====== GIVEN RECORDS ======
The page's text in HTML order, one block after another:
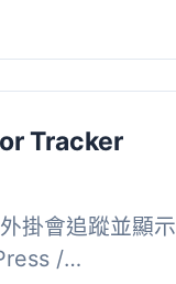
Tracker
掛會追蹤並顯示
/
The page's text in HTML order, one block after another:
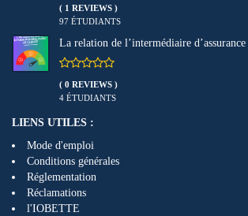
( 1 REVIEWS )
97 ÉTUDIANTS
La relation de l’intermédiaire
( 0 REVIEWS )
4 ÉTUDIANTS
LIENS UTILES :
Mode d'emploi
Conditions générales
Réglementation
Réclamations
l'IOBETTE
======
■ WHAT THE TASK ASKS ■
Reproduce the data above without a single change, please, but without its pictures.

■ EXPECTED ANSWER ■
The page's text in HTML order, one block after another:
Tracker
掛會追蹤並顯示
/
The page's text in HTML order, one block after another:
( 1 REVIEWS )
97 ÉTUDIANTS
La relation de l’intermédiaire
( 0 REVIEWS )
4 ÉTUDIANTS
LIENS UTILES :
Mode d'emploi
Conditions générales
Réglementation
Réclamations
l'IOBETTE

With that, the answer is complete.